(Given records):
****************

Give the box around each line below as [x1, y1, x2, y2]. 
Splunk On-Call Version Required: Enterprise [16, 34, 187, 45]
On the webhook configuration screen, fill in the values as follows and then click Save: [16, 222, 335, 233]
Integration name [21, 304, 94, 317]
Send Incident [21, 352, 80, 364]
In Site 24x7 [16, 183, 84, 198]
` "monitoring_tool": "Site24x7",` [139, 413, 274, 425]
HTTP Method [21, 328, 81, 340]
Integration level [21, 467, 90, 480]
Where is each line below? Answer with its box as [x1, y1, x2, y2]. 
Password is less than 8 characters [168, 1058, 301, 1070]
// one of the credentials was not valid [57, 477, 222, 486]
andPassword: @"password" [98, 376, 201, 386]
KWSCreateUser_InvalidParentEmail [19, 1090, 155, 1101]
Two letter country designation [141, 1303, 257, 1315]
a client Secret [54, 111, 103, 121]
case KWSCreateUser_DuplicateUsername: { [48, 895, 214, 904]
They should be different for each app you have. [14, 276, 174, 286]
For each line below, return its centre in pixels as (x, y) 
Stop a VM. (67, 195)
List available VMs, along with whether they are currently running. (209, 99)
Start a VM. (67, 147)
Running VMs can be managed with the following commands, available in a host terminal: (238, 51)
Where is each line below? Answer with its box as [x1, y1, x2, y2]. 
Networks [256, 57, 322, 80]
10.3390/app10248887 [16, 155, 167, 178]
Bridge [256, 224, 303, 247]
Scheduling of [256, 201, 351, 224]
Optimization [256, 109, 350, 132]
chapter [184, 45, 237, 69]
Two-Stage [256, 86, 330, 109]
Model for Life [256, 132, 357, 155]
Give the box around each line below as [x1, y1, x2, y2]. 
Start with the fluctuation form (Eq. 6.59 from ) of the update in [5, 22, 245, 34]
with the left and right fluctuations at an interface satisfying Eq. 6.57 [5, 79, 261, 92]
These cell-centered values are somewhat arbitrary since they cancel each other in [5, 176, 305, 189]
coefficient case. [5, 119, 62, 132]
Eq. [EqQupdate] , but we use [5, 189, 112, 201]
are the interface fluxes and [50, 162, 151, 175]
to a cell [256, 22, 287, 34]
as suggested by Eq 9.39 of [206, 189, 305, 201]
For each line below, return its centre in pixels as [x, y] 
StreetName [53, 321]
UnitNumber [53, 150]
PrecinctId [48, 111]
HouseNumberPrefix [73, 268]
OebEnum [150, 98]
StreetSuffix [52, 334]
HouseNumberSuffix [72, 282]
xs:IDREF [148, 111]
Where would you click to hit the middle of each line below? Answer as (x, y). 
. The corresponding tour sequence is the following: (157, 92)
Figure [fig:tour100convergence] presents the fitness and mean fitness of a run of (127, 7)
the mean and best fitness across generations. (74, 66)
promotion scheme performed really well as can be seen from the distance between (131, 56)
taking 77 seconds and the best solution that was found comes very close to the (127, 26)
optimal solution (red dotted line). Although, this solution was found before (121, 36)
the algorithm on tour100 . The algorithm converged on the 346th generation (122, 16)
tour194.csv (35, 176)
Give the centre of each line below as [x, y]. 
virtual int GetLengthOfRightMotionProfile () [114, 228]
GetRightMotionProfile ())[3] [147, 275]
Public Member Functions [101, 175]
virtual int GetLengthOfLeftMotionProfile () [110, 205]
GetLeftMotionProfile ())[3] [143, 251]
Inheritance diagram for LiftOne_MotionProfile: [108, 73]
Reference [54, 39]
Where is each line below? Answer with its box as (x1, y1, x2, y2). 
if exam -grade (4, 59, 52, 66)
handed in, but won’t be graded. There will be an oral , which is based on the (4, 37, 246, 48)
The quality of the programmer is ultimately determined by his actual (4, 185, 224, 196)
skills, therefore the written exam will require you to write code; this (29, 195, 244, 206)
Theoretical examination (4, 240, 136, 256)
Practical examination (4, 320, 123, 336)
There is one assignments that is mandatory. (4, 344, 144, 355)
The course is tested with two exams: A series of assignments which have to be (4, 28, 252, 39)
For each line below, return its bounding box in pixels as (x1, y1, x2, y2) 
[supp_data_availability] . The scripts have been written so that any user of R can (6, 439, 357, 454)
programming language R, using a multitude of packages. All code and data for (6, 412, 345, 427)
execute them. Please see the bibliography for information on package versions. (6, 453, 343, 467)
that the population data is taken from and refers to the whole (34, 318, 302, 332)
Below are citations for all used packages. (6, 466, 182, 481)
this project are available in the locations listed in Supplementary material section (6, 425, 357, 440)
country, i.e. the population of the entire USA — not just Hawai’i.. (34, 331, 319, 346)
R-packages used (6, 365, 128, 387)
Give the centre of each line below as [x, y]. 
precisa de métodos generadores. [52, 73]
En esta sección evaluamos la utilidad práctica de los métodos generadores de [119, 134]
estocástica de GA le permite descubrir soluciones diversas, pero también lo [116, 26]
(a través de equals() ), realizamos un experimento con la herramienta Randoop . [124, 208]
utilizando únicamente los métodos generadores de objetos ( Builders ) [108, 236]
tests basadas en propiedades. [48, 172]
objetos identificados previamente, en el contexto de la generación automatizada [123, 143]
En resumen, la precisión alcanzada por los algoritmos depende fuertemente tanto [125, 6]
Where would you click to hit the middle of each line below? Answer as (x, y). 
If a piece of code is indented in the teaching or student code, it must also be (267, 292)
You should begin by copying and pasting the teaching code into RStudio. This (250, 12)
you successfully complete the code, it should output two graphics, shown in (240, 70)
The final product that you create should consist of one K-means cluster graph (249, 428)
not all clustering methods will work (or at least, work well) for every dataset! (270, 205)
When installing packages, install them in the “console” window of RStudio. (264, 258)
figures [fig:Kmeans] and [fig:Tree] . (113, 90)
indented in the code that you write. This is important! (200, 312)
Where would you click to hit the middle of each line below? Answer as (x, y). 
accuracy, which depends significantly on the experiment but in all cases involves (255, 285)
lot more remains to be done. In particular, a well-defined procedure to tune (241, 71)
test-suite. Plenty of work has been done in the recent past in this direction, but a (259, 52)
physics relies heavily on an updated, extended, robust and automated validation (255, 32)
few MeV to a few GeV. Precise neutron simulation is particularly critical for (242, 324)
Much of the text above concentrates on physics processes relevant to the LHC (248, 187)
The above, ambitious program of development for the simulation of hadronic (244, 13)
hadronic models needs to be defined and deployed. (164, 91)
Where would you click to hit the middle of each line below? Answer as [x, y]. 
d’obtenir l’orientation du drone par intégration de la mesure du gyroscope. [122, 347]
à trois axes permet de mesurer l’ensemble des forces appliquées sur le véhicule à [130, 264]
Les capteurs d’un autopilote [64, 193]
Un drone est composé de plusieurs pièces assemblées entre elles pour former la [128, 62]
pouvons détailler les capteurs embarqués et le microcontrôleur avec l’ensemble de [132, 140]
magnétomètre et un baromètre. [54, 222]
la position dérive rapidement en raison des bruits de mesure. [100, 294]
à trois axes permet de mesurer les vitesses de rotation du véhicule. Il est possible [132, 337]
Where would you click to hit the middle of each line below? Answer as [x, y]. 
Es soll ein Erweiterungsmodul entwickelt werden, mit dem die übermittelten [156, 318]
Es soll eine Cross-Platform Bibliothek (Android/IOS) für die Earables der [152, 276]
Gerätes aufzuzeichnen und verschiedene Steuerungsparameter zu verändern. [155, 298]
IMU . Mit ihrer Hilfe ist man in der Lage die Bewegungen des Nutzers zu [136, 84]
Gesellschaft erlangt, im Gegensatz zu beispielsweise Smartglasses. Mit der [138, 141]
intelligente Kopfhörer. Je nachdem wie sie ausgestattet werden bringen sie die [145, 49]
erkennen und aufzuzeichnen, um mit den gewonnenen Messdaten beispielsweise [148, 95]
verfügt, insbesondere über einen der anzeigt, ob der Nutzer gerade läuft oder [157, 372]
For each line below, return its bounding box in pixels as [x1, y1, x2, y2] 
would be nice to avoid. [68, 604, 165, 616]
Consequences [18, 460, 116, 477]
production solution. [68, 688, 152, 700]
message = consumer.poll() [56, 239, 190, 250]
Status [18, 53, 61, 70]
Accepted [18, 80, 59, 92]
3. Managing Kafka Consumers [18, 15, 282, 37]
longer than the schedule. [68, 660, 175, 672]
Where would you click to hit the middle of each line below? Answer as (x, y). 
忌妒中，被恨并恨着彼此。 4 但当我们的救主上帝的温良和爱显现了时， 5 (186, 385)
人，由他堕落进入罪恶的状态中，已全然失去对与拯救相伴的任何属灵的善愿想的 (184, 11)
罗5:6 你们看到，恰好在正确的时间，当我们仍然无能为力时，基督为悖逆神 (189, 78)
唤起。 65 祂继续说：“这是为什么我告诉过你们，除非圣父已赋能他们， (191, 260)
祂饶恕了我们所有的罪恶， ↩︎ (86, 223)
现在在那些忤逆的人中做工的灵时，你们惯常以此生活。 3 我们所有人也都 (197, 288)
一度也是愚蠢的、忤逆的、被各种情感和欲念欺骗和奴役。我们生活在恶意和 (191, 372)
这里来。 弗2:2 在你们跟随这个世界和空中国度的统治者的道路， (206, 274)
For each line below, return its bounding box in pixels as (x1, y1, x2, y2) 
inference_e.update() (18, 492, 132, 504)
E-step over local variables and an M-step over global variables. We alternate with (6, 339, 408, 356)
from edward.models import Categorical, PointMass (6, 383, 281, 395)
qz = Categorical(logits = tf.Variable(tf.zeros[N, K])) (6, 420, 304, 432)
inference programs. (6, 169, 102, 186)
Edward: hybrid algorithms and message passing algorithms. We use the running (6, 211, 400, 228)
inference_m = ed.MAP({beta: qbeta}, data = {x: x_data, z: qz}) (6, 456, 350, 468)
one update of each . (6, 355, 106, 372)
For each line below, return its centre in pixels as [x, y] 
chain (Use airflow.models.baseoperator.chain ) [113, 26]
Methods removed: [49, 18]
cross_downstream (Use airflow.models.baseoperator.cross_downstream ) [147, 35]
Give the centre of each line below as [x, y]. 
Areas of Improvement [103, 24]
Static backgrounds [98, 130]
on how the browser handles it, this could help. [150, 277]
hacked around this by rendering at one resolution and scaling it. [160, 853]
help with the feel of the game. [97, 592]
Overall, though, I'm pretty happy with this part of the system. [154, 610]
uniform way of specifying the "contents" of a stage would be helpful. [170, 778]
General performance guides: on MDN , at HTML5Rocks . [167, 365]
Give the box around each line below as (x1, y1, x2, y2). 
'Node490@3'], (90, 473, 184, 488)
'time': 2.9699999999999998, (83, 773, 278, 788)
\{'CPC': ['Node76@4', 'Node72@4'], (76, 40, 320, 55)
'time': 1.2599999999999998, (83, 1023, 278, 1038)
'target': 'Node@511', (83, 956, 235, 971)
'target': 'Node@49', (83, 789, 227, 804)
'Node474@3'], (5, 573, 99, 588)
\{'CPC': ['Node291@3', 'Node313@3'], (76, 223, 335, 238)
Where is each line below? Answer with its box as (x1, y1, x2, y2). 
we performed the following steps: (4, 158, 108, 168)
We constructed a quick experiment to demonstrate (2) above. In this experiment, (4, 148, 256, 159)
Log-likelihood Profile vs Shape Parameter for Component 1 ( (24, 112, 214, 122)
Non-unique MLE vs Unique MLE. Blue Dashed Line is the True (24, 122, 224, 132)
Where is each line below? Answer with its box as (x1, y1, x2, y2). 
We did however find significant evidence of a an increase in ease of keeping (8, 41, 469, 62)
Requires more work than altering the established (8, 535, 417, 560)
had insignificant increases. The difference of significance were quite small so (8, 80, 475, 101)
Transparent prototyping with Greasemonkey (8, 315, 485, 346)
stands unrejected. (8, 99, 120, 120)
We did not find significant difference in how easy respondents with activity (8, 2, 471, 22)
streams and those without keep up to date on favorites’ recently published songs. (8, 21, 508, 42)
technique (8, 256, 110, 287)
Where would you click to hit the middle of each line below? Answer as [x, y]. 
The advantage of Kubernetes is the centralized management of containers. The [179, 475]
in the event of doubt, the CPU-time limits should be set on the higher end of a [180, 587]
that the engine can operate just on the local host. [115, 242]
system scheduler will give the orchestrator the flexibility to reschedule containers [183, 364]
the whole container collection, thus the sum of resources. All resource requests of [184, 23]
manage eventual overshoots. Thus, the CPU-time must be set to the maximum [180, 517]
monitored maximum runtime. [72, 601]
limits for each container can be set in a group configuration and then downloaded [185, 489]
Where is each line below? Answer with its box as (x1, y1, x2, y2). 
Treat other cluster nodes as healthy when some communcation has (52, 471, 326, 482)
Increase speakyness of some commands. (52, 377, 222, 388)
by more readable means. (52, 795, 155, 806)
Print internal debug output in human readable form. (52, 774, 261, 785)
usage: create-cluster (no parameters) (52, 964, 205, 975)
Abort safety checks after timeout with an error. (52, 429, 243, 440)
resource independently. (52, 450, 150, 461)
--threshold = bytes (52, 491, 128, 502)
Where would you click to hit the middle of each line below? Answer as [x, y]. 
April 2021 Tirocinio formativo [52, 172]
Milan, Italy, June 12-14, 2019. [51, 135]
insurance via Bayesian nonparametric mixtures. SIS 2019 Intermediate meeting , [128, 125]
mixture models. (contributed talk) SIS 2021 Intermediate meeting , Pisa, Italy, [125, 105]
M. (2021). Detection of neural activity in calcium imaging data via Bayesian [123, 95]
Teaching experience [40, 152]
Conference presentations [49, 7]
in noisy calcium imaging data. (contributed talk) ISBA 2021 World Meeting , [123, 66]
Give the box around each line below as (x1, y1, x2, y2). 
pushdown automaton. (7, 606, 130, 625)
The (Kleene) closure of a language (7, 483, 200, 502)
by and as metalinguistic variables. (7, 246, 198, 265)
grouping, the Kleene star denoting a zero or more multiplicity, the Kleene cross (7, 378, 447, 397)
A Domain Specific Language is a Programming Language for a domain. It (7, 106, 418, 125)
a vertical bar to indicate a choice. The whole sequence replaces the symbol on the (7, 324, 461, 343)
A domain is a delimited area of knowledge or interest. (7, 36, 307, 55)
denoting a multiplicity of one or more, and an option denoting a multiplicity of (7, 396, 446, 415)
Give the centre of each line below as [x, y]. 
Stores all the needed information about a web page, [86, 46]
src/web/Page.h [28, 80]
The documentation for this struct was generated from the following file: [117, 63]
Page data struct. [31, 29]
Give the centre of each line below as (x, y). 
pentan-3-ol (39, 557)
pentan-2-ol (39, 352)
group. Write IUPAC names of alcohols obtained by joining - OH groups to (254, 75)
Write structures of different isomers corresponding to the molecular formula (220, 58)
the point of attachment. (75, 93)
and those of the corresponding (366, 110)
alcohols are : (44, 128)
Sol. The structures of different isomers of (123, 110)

****************

(Your instructions):
Output exactly the lines of the material above from the one containing "On the webhook" up to and including the one containing "Password is less".

(Task answer):
On the webhook configuration screen, fill in the values as follows and then click Save: [16, 222, 335, 233]
Integration name [21, 304, 94, 317]
Send Incident [21, 352, 80, 364]
In Site 24x7 [16, 183, 84, 198]
` "monitoring_tool": "Site24x7",` [139, 413, 274, 425]
HTTP Method [21, 328, 81, 340]
Integration level [21, 467, 90, 480]
Where is each line below? Answer with its box as [x1, y1, x2, y2]. 
Password is less than 8 characters [168, 1058, 301, 1070]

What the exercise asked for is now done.